Task requirements: I'd like the entries repeated exactly, without their pictures.

(Items listed in a dataset)
-.-.-
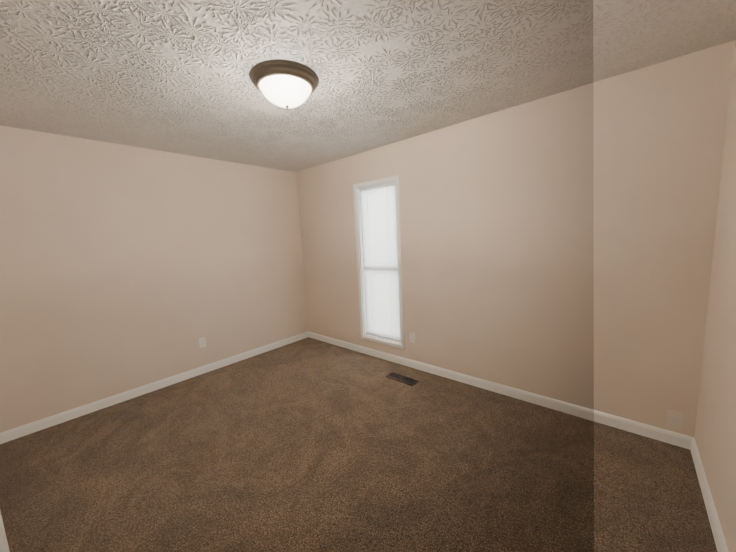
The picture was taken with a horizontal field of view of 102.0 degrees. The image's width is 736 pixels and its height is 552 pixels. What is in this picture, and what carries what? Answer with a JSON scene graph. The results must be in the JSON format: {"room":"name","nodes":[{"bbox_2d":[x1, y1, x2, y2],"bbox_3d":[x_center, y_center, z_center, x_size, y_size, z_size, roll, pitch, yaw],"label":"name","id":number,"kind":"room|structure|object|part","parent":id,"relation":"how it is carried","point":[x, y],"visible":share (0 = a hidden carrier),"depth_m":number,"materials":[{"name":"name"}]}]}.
{"room":"empty bedroom","nodes":[
{"label":"empty bedroom","id":0,"kind":"room"},
{"bbox_2d":[0,125,307,432],"bbox_3d":[-2.018,-0.085,3.319,0.120,2.440,3.060,4,10,41],"label":"wall","id":1,"kind":"structure","parent":0,"point":[124,268],"depth_m":2.88,"materials":[{"name":"beige paint"}]},
{"bbox_2d":[0,332,307,443],"bbox_3d":[-1.917,1.086,3.421,0.014,0.085,3.046,4,10,41],"label":"baseboard","id":2,"kind":"structure","parent":1,"relation":"attached to","point":[28,428],"depth_m":2.93,"materials":[{"name":"white wood"}]},
{"bbox_2d":[199,337,205,347],"bbox_3d":[-1.900,0.762,3.420,0.008,0.114,0.070,4,10,41],"label":"outlet","id":3,"kind":"object","parent":1,"relation":"attached to","point":[202,341],"depth_m":3.42,"materials":[{"name":"white plastic"}]},
{"bbox_2d":[0,337,716,551],"bbox_3d":[-0.766,1.346,1.708,4.260,0.100,4.420,4,10,41],"label":"floor","id":4,"kind":"structure","parent":0,"point":[308,444],"depth_m":1.90,"materials":[{"name":"carpet"}]},
{"bbox_2d":[386,372,418,385],"bbox_3d":[0.350,1.059,3.079,0.335,0.012,0.120,4,10,42],"label":"air vent register","id":5,"kind":"object","parent":4,"relation":"on","point":[402,379],"depth_m":3.07,"materials":[{"name":"brown metal"}]},
{"bbox_2d":[0,0,735,171],"bbox_3d":[-0.885,-1.171,1.383,4.260,0.100,4.420,4,10,41],"label":"ceiling","id":6,"kind":"structure","parent":0,"point":[172,76],"depth_m":1.65,"materials":[{"name":"white paint"}]},
{"bbox_2d":[249,59,318,96],"bbox_3d":[-0.499,-1.160,1.797,0.405,0.060,0.405,4,10,41],"label":"ceiling light","id":7,"kind":"object","parent":6,"relation":"attached to","point":[259,72],"depth_m":1.65,"materials":[{"name":"brown metal"}]},
{"bbox_2d":[260,76,309,107],"bbox_3d":[-0.495,-1.085,1.807,0.293,0.100,0.293,4,10,41],"label":"shade","id":8,"kind":"object","parent":7,"relation":"attached to","point":[284,91],"depth_m":1.73,"materials":[{"name":"white glass"}]},
{"bbox_2d":[296,40,734,436],"bbox_3d":[0.585,-0.185,3.145,4.260,2.440,0.120,4,10,41],"label":"wall","id":9,"kind":"structure","parent":0,"point":[559,246],"depth_m":2.27,"materials":[{"name":"beige paint"}]},
{"bbox_2d":[353,175,404,348],"bbox_3d":[0.149,-0.138,3.506,0.659,1.909,0.106,4,10,41],"label":"window","id":10,"kind":"structure","parent":9,"relation":"in","point":[361,288],"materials":[{"name":"white"}]},
{"bbox_3d":[0.172,-0.145,3.532,0.552,1.798,0.032,4,10,41],"label":"window sash","id":11,"kind":"part","parent":10,"relation":"part of","materials":[{"name":"white plastic"}]},
{"bbox_2d":[359,182,400,341],"bbox_3d":[0.140,-0.139,3.496,0.544,1.792,0.040,4,10,41],"label":"window blind","id":12,"kind":"object","parent":10,"relation":"attached to","point":[379,245],"depth_m":3.49,"materials":[{"name":"white plastic"}]},
{"bbox_2d":[409,332,414,342],"bbox_3d":[0.489,0.683,3.291,0.070,0.114,0.008,4,10,41],"label":"outlet","id":13,"kind":"object","parent":9,"relation":"attached to","point":[412,337],"depth_m":3.29,"materials":[{"name":"white plastic"}]},
{"bbox_2d":[308,331,694,449],"bbox_3d":[0.596,0.990,3.246,4.020,0.085,0.014,4,10,41],"label":"baseboard","id":14,"kind":"structure","parent":9,"relation":"attached to","point":[662,435],"depth_m":2.52,"materials":[{"name":"white wood"}]},
{"bbox_2d":[667,410,682,429],"bbox_3d":[2.032,0.955,1.973,0.070,0.114,0.016,4,10,41],"label":"outlet plate","id":15,"kind":"object","parent":9,"relation":"attached to","point":[674,419],"visible":1,"depth_m":1.97,"materials":[{"name":"beige plastic"}]},
{"bbox_2d":[694,39,735,551],"bbox_3d":[1.101,0.118,0.605,0.120,2.440,3.060,4,10,41],"label":"wall","id":16,"kind":"structure","parent":0,"point":[715,434],"depth_m":1.53,"materials":[{"name":"beige paint"}]},
{"bbox_2d":[690,438,728,551],"bbox_3d":[1.101,1.282,0.794,0.014,0.085,3.046,4,10,41],"label":"baseboard","id":17,"kind":"structure","parent":16,"relation":"attached to","point":[718,535],"depth_m":1.51,"materials":[{"name":"white wood"}]},
{"bbox_3d":[-0.433,0.456,-0.111,0.934,2.097,0.136,4,10,41],"label":"door frame","id":18,"kind":"structure","parent":0,"visible":0},
{"bbox_2d":[0,512,9,551],"bbox_3d":[-0.925,0.419,0.540,0.035,2.025,0.800,-8,9,-35],"label":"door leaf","id":19,"kind":"structure","parent":18,"relation":"attached to","point":[4,546],"depth_m":0.91,"materials":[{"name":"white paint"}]}
]}
-.-.-
Your solution:
The picture was taken with a horizontal field of view of 102.0 degrees. The image's width is 736 pixels and its height is 552 pixels. What is in this picture, and what carries what? Answer with a JSON scene graph. The results must be in the JSON format: {"room":"name","nodes":[{"bbox_2d":[x1, y1, x2, y2],"bbox_3d":[x_center, y_center, z_center, x_size, y_size, z_size, roll, pitch, yaw],"label":"name","id":number,"kind":"room|structure|object|part","parent":id,"relation":"how it is carried","point":[x, y],"visible":share (0 = a hidden carrier),"depth_m":number,"materials":[{"name":"name"}]}]}.
{"room":"empty bedroom","nodes":[
{"label":"empty bedroom","id":0,"kind":"room"},
{"bbox_2d":[0,125,307,432],"bbox_3d":[-2.018,-0.085,3.319,0.120,2.440,3.060,4,10,41],"label":"wall","id":1,"kind":"structure","parent":0,"point":[124,268],"depth_m":2.88,"materials":[{"name":"beige paint"}]},
{"bbox_2d":[0,332,307,443],"bbox_3d":[-1.917,1.086,3.421,0.014,0.085,3.046,4,10,41],"label":"baseboard","id":2,"kind":"structure","parent":1,"relation":"attached to","point":[28,428],"depth_m":2.93,"materials":[{"name":"white wood"}]},
{"bbox_2d":[199,337,205,347],"bbox_3d":[-1.900,0.762,3.420,0.008,0.114,0.070,4,10,41],"label":"outlet","id":3,"kind":"object","parent":1,"relation":"attached to","point":[202,341],"depth_m":3.42,"materials":[{"name":"white plastic"}]},
{"bbox_2d":[0,337,716,551],"bbox_3d":[-0.766,1.346,1.708,4.260,0.100,4.420,4,10,41],"label":"floor","id":4,"kind":"structure","parent":0,"point":[308,444],"depth_m":1.90,"materials":[{"name":"carpet"}]},
{"bbox_2d":[386,372,418,385],"bbox_3d":[0.350,1.059,3.079,0.335,0.012,0.120,4,10,42],"label":"air vent register","id":5,"kind":"object","parent":4,"relation":"on","point":[402,379],"depth_m":3.07,"materials":[{"name":"brown metal"}]},
{"bbox_2d":[0,0,735,171],"bbox_3d":[-0.885,-1.171,1.383,4.260,0.100,4.420,4,10,41],"label":"ceiling","id":6,"kind":"structure","parent":0,"point":[172,76],"depth_m":1.65,"materials":[{"name":"white paint"}]},
{"bbox_2d":[249,59,318,96],"bbox_3d":[-0.499,-1.160,1.797,0.405,0.060,0.405,4,10,41],"label":"ceiling light","id":7,"kind":"object","parent":6,"relation":"attached to","point":[259,72],"depth_m":1.65,"materials":[{"name":"brown metal"}]},
{"bbox_2d":[260,76,309,107],"bbox_3d":[-0.495,-1.085,1.807,0.293,0.100,0.293,4,10,41],"label":"shade","id":8,"kind":"object","parent":7,"relation":"attached to","point":[284,91],"depth_m":1.73,"materials":[{"name":"white glass"}]},
{"bbox_2d":[296,40,734,436],"bbox_3d":[0.585,-0.185,3.145,4.260,2.440,0.120,4,10,41],"label":"wall","id":9,"kind":"structure","parent":0,"point":[559,246],"depth_m":2.27,"materials":[{"name":"beige paint"}]},
{"bbox_2d":[353,175,404,348],"bbox_3d":[0.149,-0.138,3.506,0.659,1.909,0.106,4,10,41],"label":"window","id":10,"kind":"structure","parent":9,"relation":"in","point":[361,288],"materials":[{"name":"white"}]},
{"bbox_3d":[0.172,-0.145,3.532,0.552,1.798,0.032,4,10,41],"label":"window sash","id":11,"kind":"part","parent":10,"relation":"part of","materials":[{"name":"white plastic"}]},
{"bbox_2d":[359,182,400,341],"bbox_3d":[0.140,-0.139,3.496,0.544,1.792,0.040,4,10,41],"label":"window blind","id":12,"kind":"object","parent":10,"relation":"attached to","point":[379,245],"depth_m":3.49,"materials":[{"name":"white plastic"}]},
{"bbox_2d":[409,332,414,342],"bbox_3d":[0.489,0.683,3.291,0.070,0.114,0.008,4,10,41],"label":"outlet","id":13,"kind":"object","parent":9,"relation":"attached to","point":[412,337],"depth_m":3.29,"materials":[{"name":"white plastic"}]},
{"bbox_2d":[308,331,694,449],"bbox_3d":[0.596,0.990,3.246,4.020,0.085,0.014,4,10,41],"label":"baseboard","id":14,"kind":"structure","parent":9,"relation":"attached to","point":[662,435],"depth_m":2.52,"materials":[{"name":"white wood"}]},
{"bbox_2d":[667,410,682,429],"bbox_3d":[2.032,0.955,1.973,0.070,0.114,0.016,4,10,41],"label":"outlet plate","id":15,"kind":"object","parent":9,"relation":"attached to","point":[674,419],"visible":1,"depth_m":1.97,"materials":[{"name":"beige plastic"}]},
{"bbox_2d":[694,39,735,551],"bbox_3d":[1.101,0.118,0.605,0.120,2.440,3.060,4,10,41],"label":"wall","id":16,"kind":"structure","parent":0,"point":[715,434],"depth_m":1.53,"materials":[{"name":"beige paint"}]},
{"bbox_2d":[690,438,728,551],"bbox_3d":[1.101,1.282,0.794,0.014,0.085,3.046,4,10,41],"label":"baseboard","id":17,"kind":"structure","parent":16,"relation":"attached to","point":[718,535],"depth_m":1.51,"materials":[{"name":"white wood"}]},
{"bbox_3d":[-0.433,0.456,-0.111,0.934,2.097,0.136,4,10,41],"label":"door frame","id":18,"kind":"structure","parent":0,"visible":0},
{"bbox_2d":[0,512,9,551],"bbox_3d":[-0.925,0.419,0.540,0.035,2.025,0.800,-8,9,-35],"label":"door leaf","id":19,"kind":"structure","parent":18,"relation":"attached to","point":[4,546],"depth_m":0.91,"materials":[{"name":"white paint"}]}
]}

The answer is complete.